Records shown:

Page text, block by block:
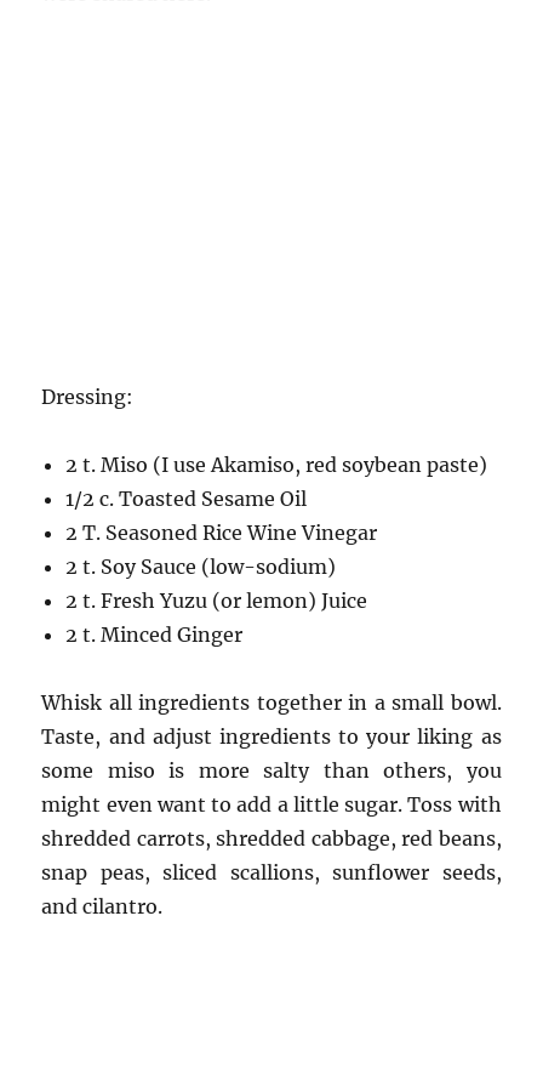
Dressing:
2 t. Miso (I use Akamiso, red soybean paste)
1/2 c. Toasted Sesame Oil
2 T. Seasoned Rice Wine Vinegar
2 t. Soy Sauce (low-sodium)
2 t. Fresh Yuzu (or lemon) Juice
2 t. Minced Ginger
Whisk all ingredients together in a small bowl.
Taste, and adjust ingredients to your liking as
some miso is more salty than others, you
might even want to add a little sugar. Toss with
shredded carrots, shredded cabbage, red beans,
snap peas, sliced scallions, sunflower seeds,
and cilantro.

Task to carry out:
Reproduce word for word the material above, beginning with the line that contains "2 t. Minced Ginger" and ending with the line that contains "shredded carrots, shredded".

Task answer:
2 t. Minced Ginger
Whisk all ingredients together in a small bowl.
Taste, and adjust ingredients to your liking as
some miso is more salty than others, you
might even want to add a little sugar. Toss with
shredded carrots, shredded cabbage, red beans,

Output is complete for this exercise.